Rai-guy lui jeta un coup d’œil.

— Doucement, mon ami. Artémis Entreri n’est pas une menace pour nous. Seulement un gêneur. Après tout, mieux vaut que les vermines se regroupent.

— La victoire n’en sera que plus fulgurante et plus complète, approuva Berg’inyon.

Songeur, Kimmuriel leva une petite lanterne carrée dont un seul des côtés n’était pas obturé. Yharaskrik la lui avait remise avec une assurance : dès qu’elle éclairerait Crenshinibon, les pouvoirs de l’artefact en seraient rognés. Des effets temporaires, avait prévenu l’illithid qui doutait que quoi que ce soit puisse longtemps tenir en respect l’Éclat de cristal.

Mais qu’Artémis Entreri soit ou non aux côtés du mercenaire, ça ne prendrait pas longtemps. Une fois l’artefact désactivé, la chute de Jarlaxle serait rapide – et définitive. Et celle de ses partisans, dont Entreri, aussi.

Une merveilleuse journée en perspective ! Ou plus précisément, une nuit de rêve… Rai-guy et Kimmuriel comptaient frapper cette nuit même, quand les pouvoirs de Crenshinibon seraient au plus bas.

 

***

 

— Il est idiot, dit Dwahvel Tiggerwillies, mais il agit honnêtement. (Elle venait de rejoindre Sharlotta dans la pièce.) Je vous en prie, essayez de le comprendre…

La jeune prisonnière lui jeta un regard incrédule.

— Oh, il est parti maintenant. Vous ne devriez pas prendre racine non plus.

— Je croyais que j’étais votre prisonnière.

Dwahvel gloussa.

— Pour toujours ? Artémis Entreri a peur, et vous devriez trembler aussi ! J’avoue que je ne connais pas grand-chose aux elfes noirs mais…

— Les elfes noirs ? se récria Sharlotta, feignant la stupéfaction. Quel rapport avec eux ?

Dwahvel éclata de rire.

— Entre Dallabad et la Maison Basadoni, le secret s’est éventé. La faune des rues sait maintenant qui gouverne dans l’ombre.

Sharlotta marmonna quelque chose à propos d’Entreri, mais la halfeline l’interrompit :

— Il ne m’a rien dit. Croyez-vous que j’irais importuner des personnages aussi importants que lui pour obtenir des informations banales comme celles-là ? On peut dire ce qu’on veut de moi, mais je ne suis pas née de la dernière pluie !

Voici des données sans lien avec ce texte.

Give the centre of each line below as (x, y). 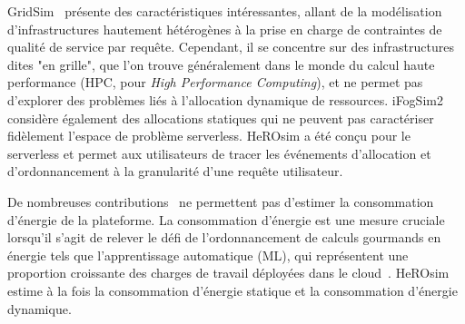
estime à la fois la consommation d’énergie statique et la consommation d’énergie (232, 290)
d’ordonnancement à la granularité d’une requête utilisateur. (175, 171)
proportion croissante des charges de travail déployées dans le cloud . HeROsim (228, 273)
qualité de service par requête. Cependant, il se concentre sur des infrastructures (231, 47)
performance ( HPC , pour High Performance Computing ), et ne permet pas (215, 82)
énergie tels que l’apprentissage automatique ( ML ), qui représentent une (208, 255)
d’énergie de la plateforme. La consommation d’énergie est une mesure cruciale (226, 219)
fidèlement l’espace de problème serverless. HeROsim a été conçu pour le (209, 136)
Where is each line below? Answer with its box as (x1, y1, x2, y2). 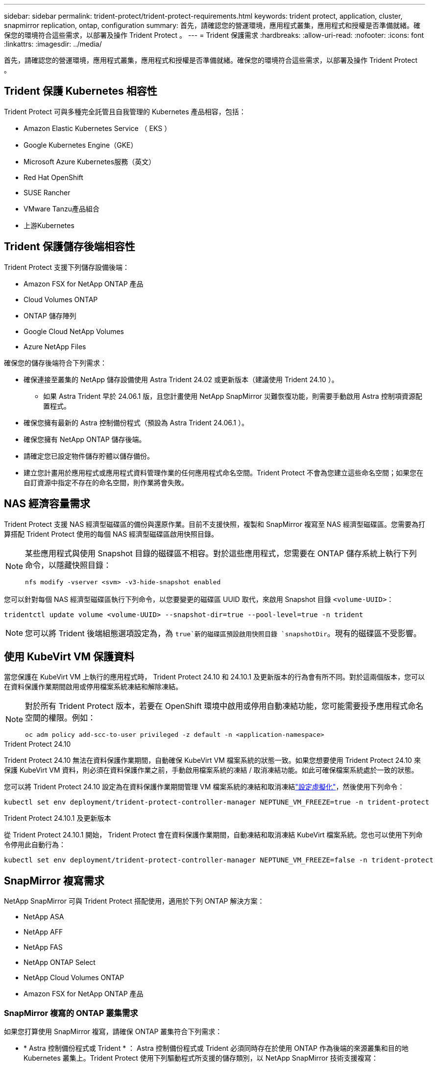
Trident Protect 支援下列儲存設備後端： (4, 262, 130, 271)
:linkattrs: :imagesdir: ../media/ (4, 40, 102, 48)
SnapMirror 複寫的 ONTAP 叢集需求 (4, 1008, 138, 1018)
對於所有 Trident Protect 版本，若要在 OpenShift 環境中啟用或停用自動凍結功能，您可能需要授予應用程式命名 (25, 701, 424, 711)
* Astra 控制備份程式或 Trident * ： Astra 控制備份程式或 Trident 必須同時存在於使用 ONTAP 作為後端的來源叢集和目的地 (24, 1043, 409, 1052)
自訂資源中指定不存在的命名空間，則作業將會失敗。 (24, 478, 188, 487)
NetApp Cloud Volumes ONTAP (24, 973, 124, 982)
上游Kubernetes (24, 221, 74, 230)
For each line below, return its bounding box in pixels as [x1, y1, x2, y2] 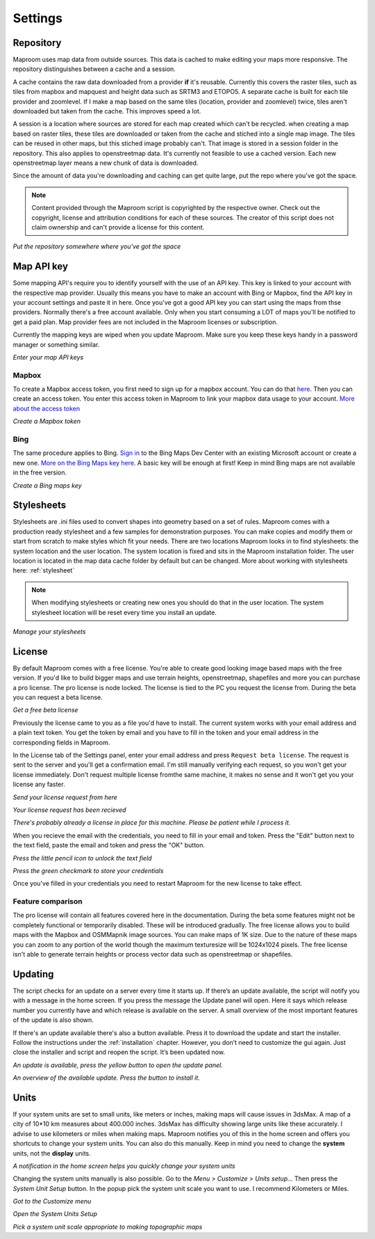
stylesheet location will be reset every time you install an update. [31, 608, 217, 616]
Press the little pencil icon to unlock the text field [12, 854, 152, 862]
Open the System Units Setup [12, 1210, 97, 1218]
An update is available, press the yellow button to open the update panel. [12, 1061, 224, 1069]
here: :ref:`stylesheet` [12, 566, 75, 575]
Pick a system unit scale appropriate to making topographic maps [12, 1222, 203, 1231]
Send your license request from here [12, 793, 118, 801]
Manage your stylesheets [12, 628, 86, 636]
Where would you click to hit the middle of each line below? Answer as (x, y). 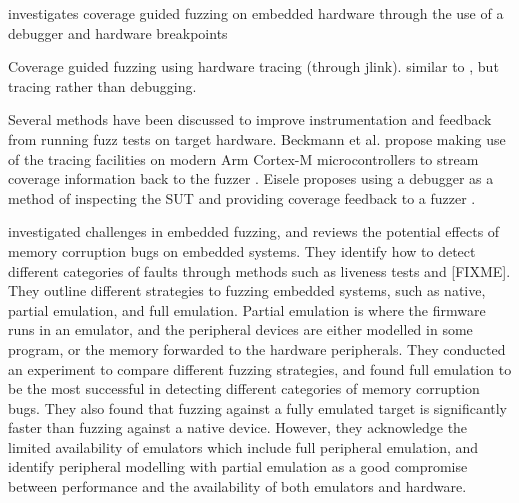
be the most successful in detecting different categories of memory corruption (244, 388)
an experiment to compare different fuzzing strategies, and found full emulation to (260, 368)
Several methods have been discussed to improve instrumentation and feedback (250, 119)
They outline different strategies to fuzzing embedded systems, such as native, (247, 290)
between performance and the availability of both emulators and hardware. (237, 486)
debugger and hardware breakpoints (118, 32)
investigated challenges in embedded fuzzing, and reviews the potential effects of (254, 231)
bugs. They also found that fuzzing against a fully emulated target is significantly (258, 407)
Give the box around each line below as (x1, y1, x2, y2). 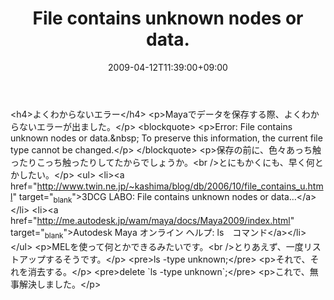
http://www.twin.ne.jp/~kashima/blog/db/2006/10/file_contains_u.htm (36, 180, 324, 192)
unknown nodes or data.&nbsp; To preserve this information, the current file (10, 132, 323, 144)
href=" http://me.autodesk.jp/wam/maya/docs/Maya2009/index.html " (10, 214, 295, 226)
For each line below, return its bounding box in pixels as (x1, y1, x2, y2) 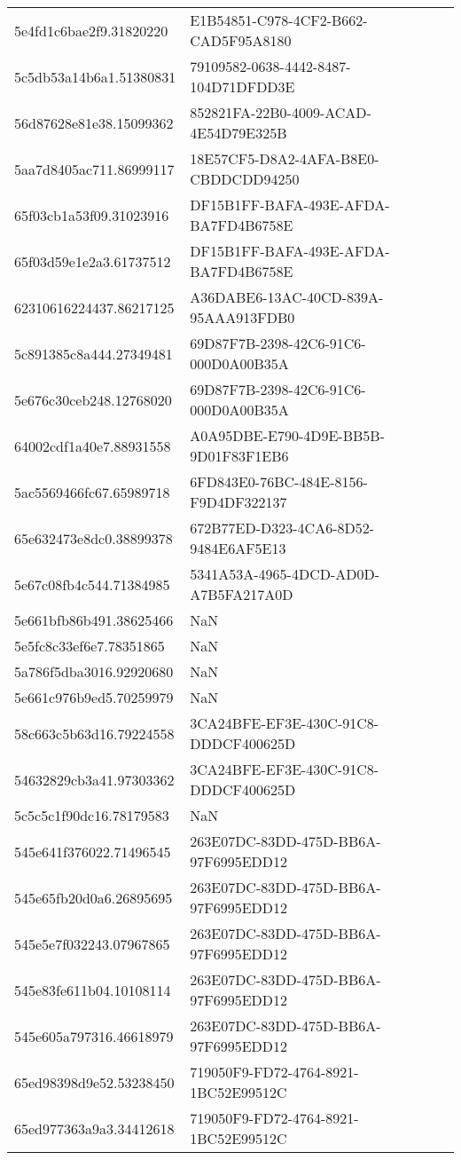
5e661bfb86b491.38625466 (14, 610, 174, 630)
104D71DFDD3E (190, 76, 295, 97)
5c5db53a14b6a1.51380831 (14, 66, 176, 87)
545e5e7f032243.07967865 (14, 933, 170, 954)
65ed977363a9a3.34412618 (14, 1117, 175, 1139)
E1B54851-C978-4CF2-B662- (190, 10, 368, 30)
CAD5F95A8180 (190, 30, 292, 51)
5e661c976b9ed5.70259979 (14, 687, 174, 707)
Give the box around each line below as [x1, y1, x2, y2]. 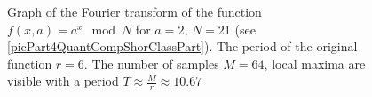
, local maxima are [264, 54, 366, 72]
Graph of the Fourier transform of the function [7, 3, 262, 20]
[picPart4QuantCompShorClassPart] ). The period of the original [7, 37, 358, 56]
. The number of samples [83, 54, 219, 72]
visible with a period [7, 71, 119, 90]
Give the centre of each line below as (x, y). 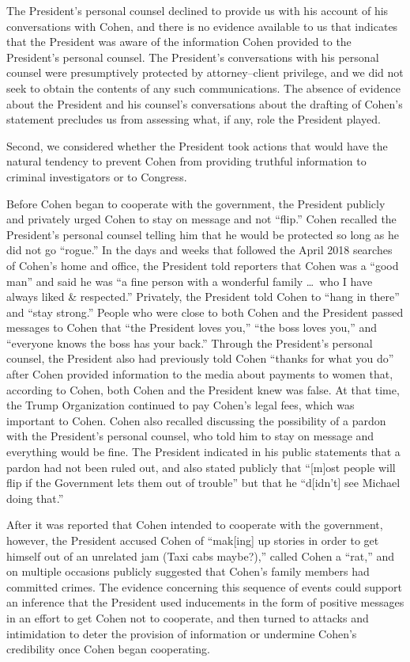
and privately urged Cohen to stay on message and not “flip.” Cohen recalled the (201, 219)
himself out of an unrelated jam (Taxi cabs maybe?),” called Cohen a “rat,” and (201, 555)
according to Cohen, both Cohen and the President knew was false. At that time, (203, 389)
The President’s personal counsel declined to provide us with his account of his (197, 10)
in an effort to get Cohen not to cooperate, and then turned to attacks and (188, 617)
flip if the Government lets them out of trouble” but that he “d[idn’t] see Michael (203, 483)
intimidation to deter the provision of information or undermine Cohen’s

Sharlotta, adossée à son siège, la dévisagea longuement.

— Vous croyez en savoir long alors qu’il n’en est rien. Un jeu dangereux…

— Je sais seulement que je ne veux rien avoir à faire avec vos manigances ! Que ce soit du côté de la Maison Basadoni ou de celui de l’oasis Dallabad… Pas plus que je ne tiens à m’interposer entre Artémis Entreri et Sharlotta Vespers.

— Pourtant, vous voilà déjà impliquée…

Les yeux noirs de la jeune femme pétillèrent.

Dwahvel secoua la tête.

— Je continuerai à agir en fonction de la situation. Rien de plus.

— Alors… Je suis libre de partir ?

Acquiesçant, Dwahvel s’écarta, lui laissant la voie libre en direction de la porte.

— Je suis revenue sitôt que j’ai été certaine qu’il était loin. Désolée, mais je ne chercherai pas une alliée en vous, si ça doit me faire un ennemi d’Artémis Entreri.

Sharlotta dévisageait toujours la surprenante halfeline. Que répondre à ce genre de logique ?

— Où est-il parti ?

— Loin de Portcalim, m’assure-t-on. À Dallabad, peut-être ? Ou au-delà encore… Loin du Calimshan, qui sait ? Si j’étais Artémis Entreri, je n’hésiterais pas.

Au fond, Sharlotta était entièrement de cet avis.

Encore déroutée par ce qui venait de lui arriver, elle n’était néanmoins pas dupe du « sauvetage » d’Entreri – un enlèvement visant à lui tirer les vers du nez. Et la manœuvre avait parfaitement réussi…, s’avisa la jeune femme, horrifiée. Elle en avait dit beaucoup plus qu’elle aurait dû. Rai-guy et Kimmuriel ne le lui pardonneraient jamais.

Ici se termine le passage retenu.